DATA EXTRACT below:
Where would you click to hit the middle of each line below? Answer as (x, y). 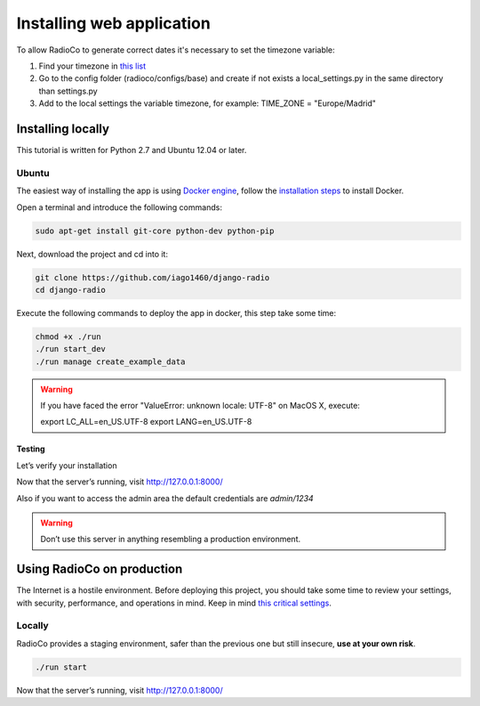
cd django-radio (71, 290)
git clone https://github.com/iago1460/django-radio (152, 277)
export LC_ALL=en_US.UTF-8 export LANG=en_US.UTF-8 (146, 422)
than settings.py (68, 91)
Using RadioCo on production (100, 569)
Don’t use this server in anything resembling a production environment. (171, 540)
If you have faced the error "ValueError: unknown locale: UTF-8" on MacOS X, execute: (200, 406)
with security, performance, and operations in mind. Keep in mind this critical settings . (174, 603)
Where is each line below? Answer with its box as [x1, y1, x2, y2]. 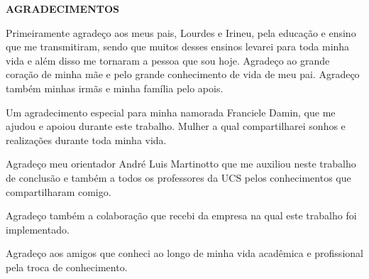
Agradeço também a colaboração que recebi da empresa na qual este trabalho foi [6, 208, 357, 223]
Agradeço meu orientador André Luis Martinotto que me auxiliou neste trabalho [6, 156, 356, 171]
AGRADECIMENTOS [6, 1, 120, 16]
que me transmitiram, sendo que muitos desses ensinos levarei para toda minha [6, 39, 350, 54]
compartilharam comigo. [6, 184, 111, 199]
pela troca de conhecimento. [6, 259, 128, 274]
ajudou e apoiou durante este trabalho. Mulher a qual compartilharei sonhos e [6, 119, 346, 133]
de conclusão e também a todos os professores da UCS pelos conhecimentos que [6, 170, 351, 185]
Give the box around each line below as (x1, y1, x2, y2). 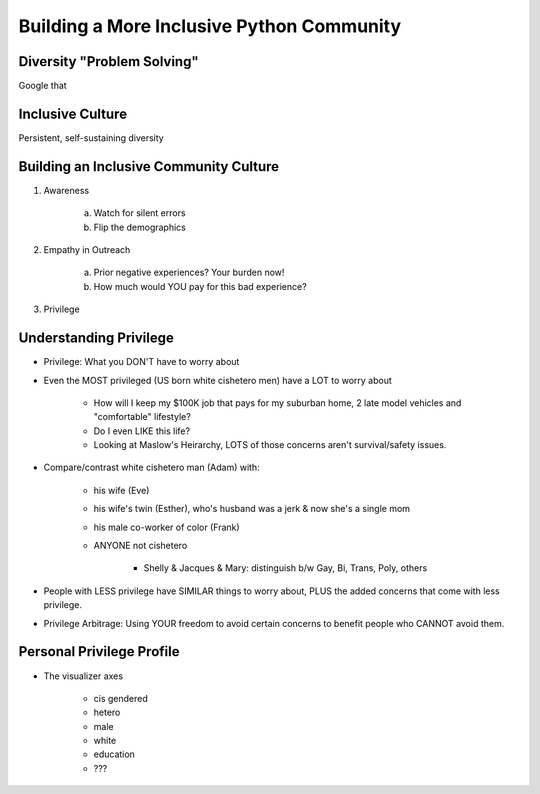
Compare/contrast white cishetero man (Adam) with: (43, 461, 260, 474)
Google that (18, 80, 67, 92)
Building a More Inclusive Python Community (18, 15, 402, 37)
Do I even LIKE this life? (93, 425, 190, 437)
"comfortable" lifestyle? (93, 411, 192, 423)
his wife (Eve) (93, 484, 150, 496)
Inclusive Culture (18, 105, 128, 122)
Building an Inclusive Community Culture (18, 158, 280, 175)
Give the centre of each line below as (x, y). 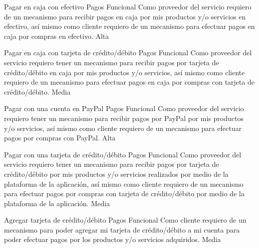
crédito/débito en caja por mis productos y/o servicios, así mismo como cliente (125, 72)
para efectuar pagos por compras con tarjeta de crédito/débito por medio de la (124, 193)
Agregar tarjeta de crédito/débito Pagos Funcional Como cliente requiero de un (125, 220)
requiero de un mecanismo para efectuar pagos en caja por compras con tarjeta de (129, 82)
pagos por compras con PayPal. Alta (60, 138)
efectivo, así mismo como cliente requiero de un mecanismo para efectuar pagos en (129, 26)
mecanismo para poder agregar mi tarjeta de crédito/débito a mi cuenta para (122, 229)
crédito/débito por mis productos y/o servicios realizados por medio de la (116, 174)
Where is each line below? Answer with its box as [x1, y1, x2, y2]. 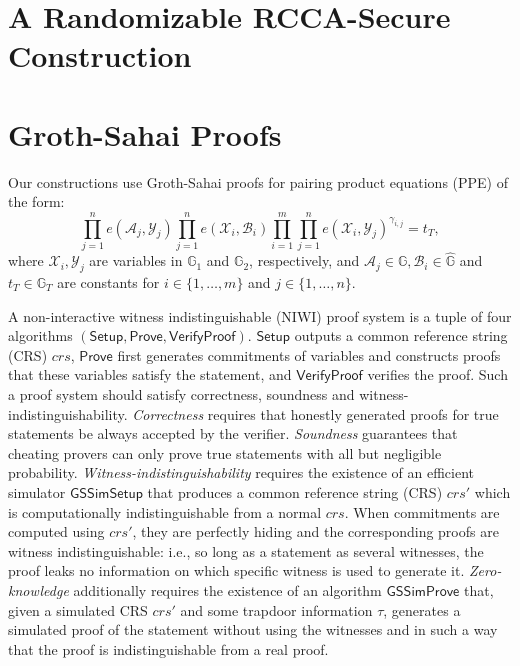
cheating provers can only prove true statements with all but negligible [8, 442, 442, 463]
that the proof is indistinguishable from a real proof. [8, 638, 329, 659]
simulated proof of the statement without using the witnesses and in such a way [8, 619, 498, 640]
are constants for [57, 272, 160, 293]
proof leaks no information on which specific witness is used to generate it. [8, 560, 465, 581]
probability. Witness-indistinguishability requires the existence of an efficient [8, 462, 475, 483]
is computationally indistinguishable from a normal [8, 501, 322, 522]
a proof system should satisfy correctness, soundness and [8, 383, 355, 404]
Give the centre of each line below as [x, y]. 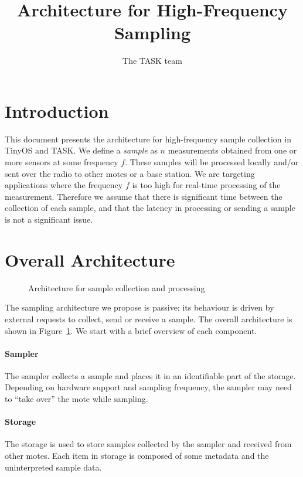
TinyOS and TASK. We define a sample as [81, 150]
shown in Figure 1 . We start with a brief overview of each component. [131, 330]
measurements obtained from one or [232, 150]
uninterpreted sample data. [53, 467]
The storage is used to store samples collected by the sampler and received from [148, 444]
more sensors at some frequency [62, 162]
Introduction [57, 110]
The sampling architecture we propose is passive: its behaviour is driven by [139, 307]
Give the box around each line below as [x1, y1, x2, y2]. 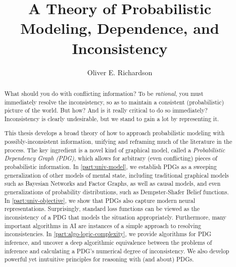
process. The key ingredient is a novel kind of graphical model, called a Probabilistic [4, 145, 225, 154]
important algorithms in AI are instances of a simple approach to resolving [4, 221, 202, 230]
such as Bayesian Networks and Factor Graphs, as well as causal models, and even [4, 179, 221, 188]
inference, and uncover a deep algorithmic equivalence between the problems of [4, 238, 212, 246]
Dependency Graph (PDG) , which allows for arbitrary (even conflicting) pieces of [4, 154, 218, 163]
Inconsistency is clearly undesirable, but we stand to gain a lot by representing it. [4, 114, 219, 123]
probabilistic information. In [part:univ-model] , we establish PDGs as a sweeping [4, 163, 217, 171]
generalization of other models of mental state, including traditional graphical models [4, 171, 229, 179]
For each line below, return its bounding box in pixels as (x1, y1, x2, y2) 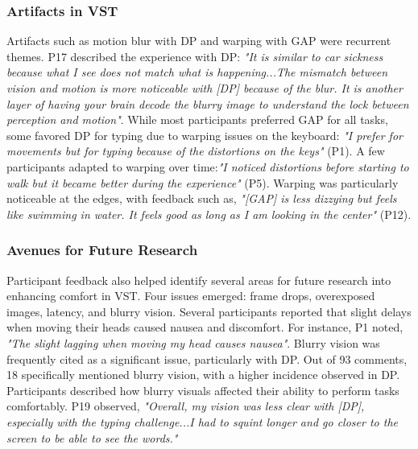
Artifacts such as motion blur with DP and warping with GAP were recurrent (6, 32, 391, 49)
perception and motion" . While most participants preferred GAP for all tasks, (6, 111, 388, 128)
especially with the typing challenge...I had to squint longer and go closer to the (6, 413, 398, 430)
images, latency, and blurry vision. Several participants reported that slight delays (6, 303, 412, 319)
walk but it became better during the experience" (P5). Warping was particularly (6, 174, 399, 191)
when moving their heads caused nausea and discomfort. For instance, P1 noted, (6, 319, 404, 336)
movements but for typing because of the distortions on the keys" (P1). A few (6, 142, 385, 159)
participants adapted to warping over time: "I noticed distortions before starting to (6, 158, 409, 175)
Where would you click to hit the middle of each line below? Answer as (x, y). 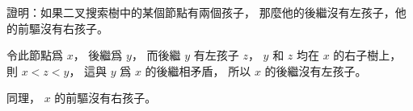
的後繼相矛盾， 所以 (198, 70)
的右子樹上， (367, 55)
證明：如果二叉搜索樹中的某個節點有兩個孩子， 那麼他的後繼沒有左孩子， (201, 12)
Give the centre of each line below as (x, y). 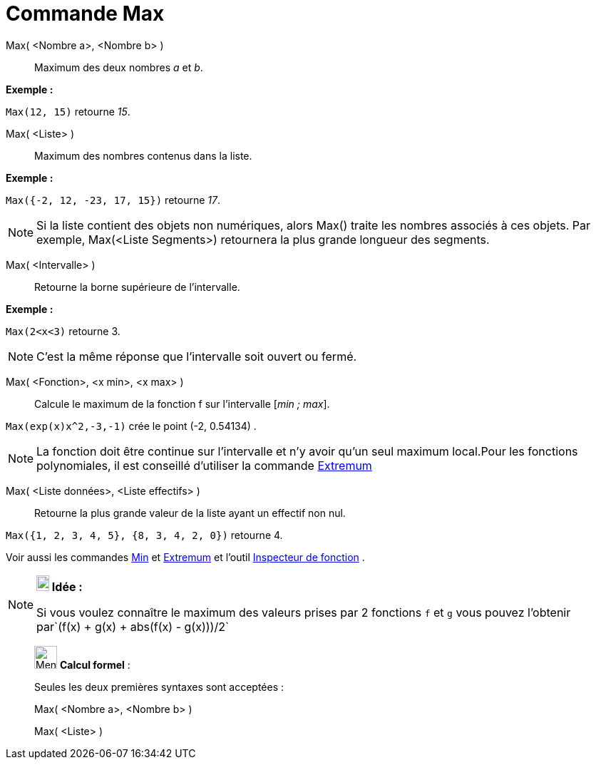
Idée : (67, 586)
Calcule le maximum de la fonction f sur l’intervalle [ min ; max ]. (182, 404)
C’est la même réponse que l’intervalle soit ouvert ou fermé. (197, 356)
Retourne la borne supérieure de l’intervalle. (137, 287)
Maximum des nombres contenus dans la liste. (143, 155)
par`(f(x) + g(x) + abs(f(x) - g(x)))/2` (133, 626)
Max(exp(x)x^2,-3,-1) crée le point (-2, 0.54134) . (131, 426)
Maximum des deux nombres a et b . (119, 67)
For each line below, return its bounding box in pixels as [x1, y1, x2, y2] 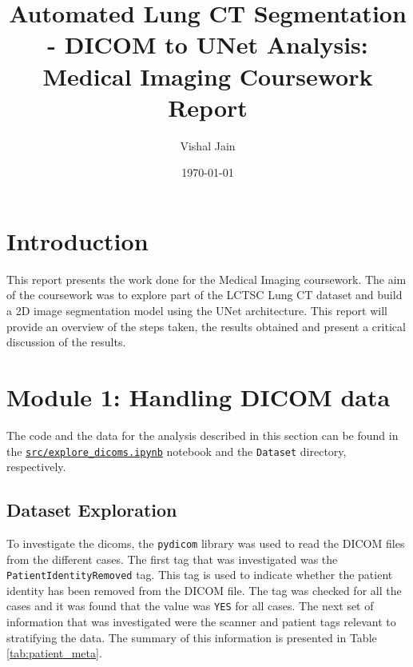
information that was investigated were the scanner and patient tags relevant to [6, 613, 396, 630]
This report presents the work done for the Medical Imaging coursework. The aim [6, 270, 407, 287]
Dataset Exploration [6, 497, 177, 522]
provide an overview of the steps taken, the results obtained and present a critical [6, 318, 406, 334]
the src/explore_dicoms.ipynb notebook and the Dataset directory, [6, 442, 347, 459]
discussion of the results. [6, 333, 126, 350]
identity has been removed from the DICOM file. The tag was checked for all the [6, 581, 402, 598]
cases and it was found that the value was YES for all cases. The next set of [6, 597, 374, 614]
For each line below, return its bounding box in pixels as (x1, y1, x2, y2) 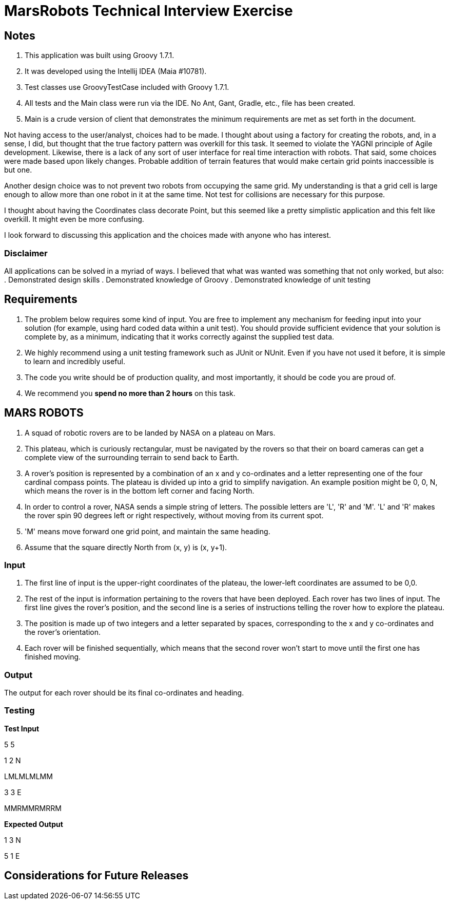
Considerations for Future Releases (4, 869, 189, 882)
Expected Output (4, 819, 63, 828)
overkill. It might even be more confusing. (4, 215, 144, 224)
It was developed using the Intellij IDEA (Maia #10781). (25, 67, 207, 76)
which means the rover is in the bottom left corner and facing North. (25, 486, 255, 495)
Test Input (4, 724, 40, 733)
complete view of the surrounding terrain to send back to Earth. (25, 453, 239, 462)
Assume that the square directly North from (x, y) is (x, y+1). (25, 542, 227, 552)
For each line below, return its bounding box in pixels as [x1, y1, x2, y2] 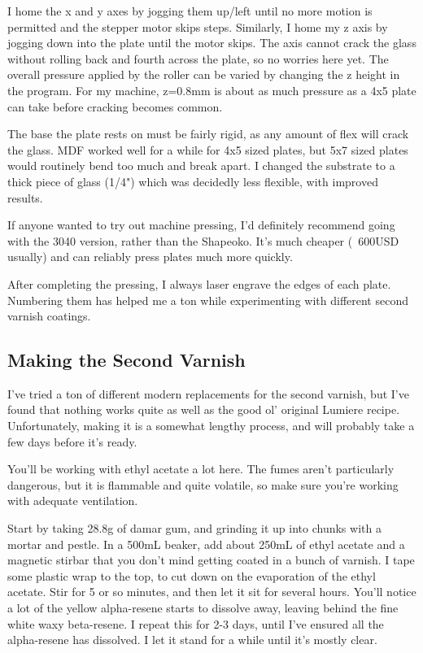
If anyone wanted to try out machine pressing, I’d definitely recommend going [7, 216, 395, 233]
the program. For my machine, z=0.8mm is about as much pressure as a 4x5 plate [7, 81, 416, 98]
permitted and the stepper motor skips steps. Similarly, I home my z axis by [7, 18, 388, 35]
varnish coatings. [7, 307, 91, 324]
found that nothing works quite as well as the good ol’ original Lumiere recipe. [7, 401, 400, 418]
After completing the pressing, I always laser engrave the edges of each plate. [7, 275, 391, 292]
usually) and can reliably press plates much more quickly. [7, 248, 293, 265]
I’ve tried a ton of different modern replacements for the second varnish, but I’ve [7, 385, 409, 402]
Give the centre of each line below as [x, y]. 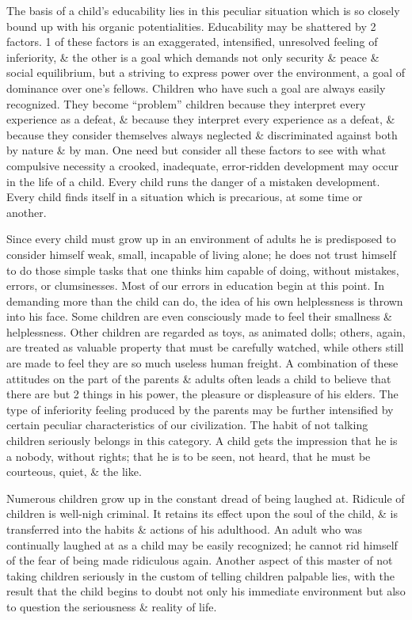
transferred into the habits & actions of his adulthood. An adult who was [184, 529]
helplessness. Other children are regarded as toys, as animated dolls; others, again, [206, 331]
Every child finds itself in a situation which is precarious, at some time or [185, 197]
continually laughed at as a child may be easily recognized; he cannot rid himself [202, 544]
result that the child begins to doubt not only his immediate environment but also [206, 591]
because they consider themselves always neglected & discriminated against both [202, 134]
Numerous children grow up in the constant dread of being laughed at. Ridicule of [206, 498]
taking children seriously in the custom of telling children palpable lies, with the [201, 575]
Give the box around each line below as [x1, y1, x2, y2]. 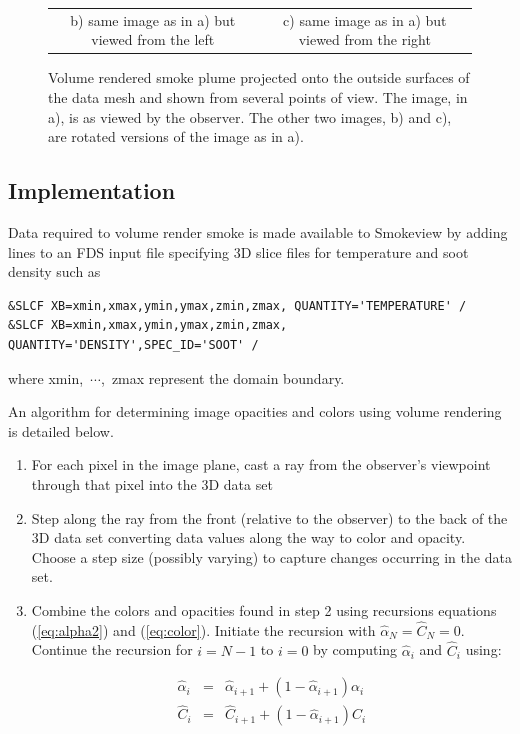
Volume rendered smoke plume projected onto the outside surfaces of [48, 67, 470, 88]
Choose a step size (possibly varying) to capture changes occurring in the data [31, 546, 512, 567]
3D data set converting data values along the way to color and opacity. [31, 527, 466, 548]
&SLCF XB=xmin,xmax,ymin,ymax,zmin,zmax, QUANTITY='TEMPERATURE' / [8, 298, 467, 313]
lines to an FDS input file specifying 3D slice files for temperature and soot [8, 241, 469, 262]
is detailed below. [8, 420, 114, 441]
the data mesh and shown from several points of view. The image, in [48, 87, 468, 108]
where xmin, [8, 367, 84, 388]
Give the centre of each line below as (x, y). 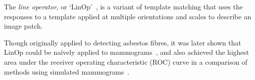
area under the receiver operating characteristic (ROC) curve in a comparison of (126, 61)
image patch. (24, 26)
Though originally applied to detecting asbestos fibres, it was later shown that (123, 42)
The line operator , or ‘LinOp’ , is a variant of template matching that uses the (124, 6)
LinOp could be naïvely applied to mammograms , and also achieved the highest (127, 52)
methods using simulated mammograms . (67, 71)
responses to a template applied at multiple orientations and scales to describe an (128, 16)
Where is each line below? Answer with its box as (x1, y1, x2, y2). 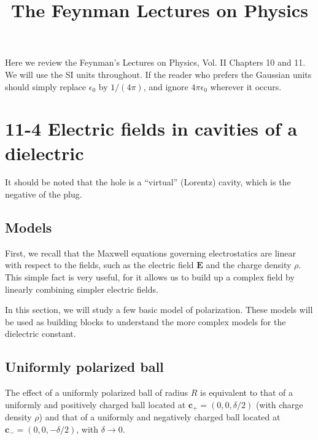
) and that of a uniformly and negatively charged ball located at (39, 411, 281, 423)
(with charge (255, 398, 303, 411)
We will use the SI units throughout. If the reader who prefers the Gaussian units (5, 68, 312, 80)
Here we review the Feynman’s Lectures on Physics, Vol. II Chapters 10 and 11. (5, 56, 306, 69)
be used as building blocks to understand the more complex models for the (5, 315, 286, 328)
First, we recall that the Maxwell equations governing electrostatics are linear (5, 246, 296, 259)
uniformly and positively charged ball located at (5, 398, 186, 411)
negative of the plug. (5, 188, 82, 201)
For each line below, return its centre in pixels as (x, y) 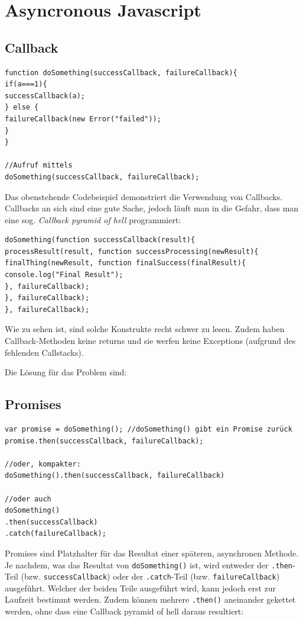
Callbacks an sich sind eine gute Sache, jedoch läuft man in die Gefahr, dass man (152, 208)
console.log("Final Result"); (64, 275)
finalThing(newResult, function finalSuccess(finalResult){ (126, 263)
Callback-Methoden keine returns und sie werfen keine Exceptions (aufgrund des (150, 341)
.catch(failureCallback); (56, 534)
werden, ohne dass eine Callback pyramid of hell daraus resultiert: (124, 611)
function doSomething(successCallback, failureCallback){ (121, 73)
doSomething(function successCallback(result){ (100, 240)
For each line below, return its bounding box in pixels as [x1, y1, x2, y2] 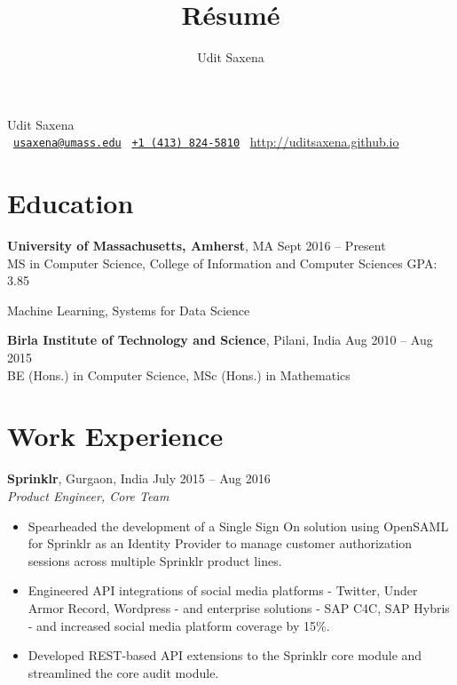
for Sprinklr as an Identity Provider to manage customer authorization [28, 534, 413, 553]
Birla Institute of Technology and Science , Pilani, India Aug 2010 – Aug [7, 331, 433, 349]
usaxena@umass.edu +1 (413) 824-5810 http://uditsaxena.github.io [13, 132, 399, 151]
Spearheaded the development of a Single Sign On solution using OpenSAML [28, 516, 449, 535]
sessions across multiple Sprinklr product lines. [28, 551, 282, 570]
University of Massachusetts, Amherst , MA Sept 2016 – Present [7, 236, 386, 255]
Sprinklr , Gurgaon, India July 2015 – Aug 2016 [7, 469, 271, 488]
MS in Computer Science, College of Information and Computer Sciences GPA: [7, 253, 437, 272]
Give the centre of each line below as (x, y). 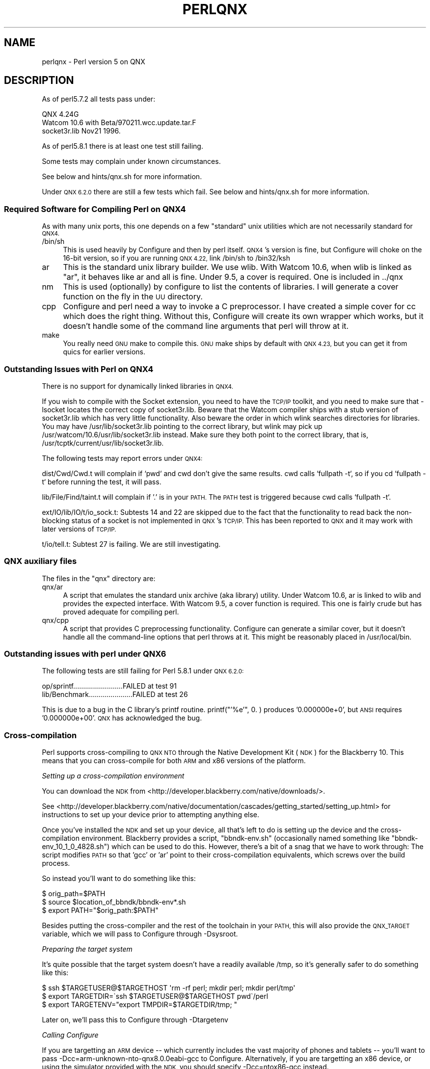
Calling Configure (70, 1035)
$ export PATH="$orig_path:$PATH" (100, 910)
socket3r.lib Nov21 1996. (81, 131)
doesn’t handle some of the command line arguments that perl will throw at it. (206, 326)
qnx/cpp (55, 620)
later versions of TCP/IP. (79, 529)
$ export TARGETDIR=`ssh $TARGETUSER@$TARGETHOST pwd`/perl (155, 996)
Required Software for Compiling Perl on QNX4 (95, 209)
End of DATA EXTRACT.
• WORK ITEM: Give again, exactly as written above, each line from the one that has "I’ve tried a" to the one that has "responses to a", both included; omit the pictures.

• ANSWER SPACE:
I’ve tried a ton of different modern replacements for the second varnish, but I’ve [7, 385, 409, 402]
Give the centre of each line below as [x, y]. 
transferred into the habits & actions of his adulthood. An adult who was [184, 529]
helplessness. Other children are regarded as toys, as animated dolls; others, again, [206, 331]
Every child finds itself in a situation which is precarious, at some time or [185, 197]
continually laughed at as a child may be easily recognized; he cannot rid himself [202, 544]
result that the child begins to doubt not only his immediate environment but also [206, 591]
because they consider themselves always neglected & discriminated against both [202, 134]
Numerous children grow up in the constant dread of being laughed at. Ridicule of [206, 498]
taking children seriously in the custom of telling children palpable lies, with the [201, 575]
Give the box around each line below as [x1, y1, x2, y2]. 
Volume rendered smoke plume projected onto the outside surfaces of [48, 67, 470, 88]
Choose a step size (possibly varying) to capture changes occurring in the data [31, 546, 512, 567]
3D data set converting data values along the way to color and opacity. [31, 527, 466, 548]
&SLCF XB=xmin,xmax,ymin,ymax,zmin,zmax, QUANTITY='TEMPERATURE' / [8, 298, 467, 313]
lines to an FDS input file specifying 3D slice files for temperature and soot [8, 241, 469, 262]
is detailed below. [8, 420, 114, 441]
the data mesh and shown from several points of view. The image, in [48, 87, 468, 108]
where xmin, [8, 367, 84, 388]
Give the centre of each line below as (x, y). 
area under the receiver operating characteristic (ROC) curve in a comparison of (126, 61)
image patch. (24, 26)
Though originally applied to detecting asbestos fibres, it was later shown that (123, 42)
The line operator , or ‘LinOp’ , is a variant of template matching that uses the (124, 6)
LinOp could be naïvely applied to mammograms , and also achieved the highest (127, 52)
methods using simulated mammograms . (67, 71)
responses to a template applied at multiple orientations and scales to describe an (128, 16)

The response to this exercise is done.